__DATASET__
————
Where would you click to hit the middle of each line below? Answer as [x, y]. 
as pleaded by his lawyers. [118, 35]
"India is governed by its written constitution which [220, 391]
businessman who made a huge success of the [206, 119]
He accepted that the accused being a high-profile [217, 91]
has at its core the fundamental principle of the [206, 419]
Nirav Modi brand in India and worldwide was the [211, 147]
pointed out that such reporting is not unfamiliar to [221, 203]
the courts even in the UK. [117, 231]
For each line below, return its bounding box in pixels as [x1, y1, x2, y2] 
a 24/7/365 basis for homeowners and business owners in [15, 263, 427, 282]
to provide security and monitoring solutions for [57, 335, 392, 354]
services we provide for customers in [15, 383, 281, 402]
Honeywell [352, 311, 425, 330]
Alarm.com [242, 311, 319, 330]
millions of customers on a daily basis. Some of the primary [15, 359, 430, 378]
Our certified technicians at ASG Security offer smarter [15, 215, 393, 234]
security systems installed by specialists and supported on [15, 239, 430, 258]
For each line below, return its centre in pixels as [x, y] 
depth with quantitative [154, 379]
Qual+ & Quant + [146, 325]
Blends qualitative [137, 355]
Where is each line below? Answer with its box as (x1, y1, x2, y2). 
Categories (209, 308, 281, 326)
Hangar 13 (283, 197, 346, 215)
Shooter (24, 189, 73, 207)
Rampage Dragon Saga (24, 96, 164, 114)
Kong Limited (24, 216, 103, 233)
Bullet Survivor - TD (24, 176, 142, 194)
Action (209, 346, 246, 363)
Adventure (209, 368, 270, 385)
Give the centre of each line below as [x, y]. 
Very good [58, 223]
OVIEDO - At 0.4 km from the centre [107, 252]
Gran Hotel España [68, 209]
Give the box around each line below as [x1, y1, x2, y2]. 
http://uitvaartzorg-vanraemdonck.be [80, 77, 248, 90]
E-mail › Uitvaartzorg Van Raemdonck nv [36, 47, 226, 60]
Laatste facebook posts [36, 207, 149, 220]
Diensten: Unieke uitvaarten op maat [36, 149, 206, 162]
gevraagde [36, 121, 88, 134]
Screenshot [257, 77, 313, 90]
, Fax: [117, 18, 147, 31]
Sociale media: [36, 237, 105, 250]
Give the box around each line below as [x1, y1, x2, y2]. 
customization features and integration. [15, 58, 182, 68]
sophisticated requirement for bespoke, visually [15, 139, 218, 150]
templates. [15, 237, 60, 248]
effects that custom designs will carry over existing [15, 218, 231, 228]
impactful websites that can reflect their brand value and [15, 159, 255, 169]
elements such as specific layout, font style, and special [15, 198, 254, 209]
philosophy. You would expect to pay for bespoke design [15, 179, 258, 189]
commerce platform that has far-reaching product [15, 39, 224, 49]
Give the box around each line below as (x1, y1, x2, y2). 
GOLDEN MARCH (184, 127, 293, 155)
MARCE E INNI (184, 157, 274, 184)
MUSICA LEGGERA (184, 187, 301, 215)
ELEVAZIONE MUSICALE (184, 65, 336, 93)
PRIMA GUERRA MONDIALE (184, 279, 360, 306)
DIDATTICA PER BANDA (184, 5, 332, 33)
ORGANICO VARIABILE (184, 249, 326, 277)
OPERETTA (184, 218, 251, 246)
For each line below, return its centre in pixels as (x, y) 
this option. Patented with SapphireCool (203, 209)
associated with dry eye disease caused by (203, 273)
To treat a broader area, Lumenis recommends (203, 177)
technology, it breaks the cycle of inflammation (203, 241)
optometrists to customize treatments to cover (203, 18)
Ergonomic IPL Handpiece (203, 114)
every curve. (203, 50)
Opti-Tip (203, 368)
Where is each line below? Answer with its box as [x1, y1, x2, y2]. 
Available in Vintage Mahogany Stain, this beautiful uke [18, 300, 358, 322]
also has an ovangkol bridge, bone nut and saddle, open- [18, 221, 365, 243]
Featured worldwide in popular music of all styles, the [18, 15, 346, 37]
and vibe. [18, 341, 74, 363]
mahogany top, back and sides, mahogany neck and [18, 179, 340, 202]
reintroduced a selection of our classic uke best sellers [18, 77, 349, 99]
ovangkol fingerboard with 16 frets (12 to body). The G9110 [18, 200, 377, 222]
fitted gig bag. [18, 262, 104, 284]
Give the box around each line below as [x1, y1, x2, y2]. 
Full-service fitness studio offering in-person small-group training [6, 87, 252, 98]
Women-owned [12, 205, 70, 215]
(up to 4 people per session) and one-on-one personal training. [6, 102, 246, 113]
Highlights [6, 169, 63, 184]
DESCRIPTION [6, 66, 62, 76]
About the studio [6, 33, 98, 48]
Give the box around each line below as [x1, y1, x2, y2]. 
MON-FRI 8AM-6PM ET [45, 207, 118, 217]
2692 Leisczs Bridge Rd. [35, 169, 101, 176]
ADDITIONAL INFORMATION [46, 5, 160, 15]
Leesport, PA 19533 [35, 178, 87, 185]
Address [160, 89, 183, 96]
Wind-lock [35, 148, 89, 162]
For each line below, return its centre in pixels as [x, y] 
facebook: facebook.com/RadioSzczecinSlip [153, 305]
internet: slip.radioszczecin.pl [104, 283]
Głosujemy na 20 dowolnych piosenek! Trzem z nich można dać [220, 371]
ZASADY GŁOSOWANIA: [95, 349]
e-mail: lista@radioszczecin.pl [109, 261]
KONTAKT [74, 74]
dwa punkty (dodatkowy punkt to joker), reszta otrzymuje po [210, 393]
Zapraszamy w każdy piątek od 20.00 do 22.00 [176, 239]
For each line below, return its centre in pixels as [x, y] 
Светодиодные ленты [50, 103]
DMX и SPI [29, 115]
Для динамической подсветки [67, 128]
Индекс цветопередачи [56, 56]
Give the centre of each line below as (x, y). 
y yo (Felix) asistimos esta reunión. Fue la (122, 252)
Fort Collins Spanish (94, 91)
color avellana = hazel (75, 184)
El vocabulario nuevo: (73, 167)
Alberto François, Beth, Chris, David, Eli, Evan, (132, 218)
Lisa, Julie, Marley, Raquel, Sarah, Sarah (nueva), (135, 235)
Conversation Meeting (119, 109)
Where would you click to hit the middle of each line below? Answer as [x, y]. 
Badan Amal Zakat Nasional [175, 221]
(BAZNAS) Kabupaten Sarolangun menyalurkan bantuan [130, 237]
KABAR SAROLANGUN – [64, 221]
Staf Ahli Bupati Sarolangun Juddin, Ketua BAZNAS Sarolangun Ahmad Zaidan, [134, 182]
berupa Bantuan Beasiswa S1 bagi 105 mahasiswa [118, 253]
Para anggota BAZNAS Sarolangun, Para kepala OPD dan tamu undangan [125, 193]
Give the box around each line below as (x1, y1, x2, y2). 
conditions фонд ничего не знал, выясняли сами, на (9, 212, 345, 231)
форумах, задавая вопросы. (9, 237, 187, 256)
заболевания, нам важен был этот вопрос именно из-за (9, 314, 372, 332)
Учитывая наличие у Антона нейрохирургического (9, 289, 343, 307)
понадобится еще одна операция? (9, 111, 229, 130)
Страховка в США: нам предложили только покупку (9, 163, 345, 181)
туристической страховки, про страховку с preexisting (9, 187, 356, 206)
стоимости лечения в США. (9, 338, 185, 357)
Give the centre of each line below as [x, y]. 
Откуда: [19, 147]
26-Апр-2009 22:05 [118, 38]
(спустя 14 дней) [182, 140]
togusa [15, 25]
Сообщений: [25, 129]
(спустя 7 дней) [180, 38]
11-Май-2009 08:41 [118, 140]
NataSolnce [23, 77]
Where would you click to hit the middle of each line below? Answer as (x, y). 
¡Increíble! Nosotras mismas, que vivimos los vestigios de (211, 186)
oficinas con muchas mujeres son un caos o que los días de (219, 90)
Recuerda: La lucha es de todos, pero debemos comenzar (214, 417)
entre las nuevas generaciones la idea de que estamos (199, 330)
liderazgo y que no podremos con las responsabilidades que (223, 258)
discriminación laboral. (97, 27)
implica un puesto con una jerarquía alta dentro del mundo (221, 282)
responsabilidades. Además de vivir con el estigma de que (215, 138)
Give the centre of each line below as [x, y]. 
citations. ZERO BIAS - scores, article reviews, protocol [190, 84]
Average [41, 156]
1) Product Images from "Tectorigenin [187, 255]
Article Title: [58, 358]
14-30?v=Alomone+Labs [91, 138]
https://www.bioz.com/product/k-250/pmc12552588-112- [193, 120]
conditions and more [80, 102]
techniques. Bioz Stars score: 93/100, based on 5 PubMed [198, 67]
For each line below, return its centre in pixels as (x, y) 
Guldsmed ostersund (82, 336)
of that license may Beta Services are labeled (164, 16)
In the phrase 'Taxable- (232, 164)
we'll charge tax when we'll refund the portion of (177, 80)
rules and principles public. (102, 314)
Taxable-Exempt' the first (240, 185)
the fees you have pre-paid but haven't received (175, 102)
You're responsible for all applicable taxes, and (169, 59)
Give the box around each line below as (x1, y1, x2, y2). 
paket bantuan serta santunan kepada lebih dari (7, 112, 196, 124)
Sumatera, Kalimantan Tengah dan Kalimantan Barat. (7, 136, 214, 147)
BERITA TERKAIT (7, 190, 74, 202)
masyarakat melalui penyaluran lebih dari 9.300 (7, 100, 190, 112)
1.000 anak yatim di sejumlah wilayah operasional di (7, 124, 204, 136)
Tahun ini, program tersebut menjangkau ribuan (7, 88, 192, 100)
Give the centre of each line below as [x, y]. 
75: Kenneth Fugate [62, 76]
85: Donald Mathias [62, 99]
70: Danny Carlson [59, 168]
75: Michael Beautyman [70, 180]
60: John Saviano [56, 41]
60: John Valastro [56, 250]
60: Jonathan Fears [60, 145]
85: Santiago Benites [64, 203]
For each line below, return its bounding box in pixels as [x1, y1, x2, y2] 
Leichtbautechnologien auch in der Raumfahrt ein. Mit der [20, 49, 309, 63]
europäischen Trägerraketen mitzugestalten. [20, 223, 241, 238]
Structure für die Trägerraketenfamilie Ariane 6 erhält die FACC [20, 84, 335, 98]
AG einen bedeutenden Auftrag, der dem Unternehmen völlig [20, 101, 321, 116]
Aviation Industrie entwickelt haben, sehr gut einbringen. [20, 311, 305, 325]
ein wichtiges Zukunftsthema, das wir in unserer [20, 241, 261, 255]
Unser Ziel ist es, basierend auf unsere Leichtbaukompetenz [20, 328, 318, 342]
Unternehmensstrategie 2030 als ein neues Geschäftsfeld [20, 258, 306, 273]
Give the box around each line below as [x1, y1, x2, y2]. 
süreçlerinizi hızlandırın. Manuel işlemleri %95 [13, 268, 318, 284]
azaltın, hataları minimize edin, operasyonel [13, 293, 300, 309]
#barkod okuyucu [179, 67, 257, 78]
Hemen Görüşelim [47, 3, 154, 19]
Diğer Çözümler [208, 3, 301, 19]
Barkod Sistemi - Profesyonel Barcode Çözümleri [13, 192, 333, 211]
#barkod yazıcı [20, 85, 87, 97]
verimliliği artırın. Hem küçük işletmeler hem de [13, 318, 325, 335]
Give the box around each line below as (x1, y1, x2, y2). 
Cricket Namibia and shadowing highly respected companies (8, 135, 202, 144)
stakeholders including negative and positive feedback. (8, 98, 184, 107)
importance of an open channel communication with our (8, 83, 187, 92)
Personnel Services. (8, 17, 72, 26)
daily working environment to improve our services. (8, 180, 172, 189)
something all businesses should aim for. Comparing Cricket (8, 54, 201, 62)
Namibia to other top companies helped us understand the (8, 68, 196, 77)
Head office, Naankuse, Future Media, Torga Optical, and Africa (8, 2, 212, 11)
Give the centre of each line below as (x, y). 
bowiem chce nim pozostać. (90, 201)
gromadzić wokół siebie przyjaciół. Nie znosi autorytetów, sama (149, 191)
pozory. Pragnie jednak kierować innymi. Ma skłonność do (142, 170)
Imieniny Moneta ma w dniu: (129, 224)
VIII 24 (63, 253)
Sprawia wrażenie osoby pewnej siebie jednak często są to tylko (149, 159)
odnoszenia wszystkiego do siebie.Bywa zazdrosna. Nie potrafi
————
Starting with the line that holds "something all businesses", copy every line through the end of the data above. Reproduce them exactly, with no other material.

something all businesses should aim for. Comparing Cricket (8, 54, 201, 62)
Namibia to other top companies helped us understand the (8, 68, 196, 77)
Head office, Naankuse, Future Media, Torga Optical, and Africa (8, 2, 212, 11)
Give the centre of each line below as (x, y). 
bowiem chce nim pozostać. (90, 201)
gromadzić wokół siebie przyjaciół. Nie znosi autorytetów, sama (149, 191)
pozory. Pragnie jednak kierować innymi. Ma skłonność do (142, 170)
Imieniny Moneta ma w dniu: (129, 224)
VIII 24 (63, 253)
Sprawia wrażenie osoby pewnej siebie jednak często są to tylko (149, 159)
odnoszenia wszystkiego do siebie.Bywa zazdrosna. Nie potrafi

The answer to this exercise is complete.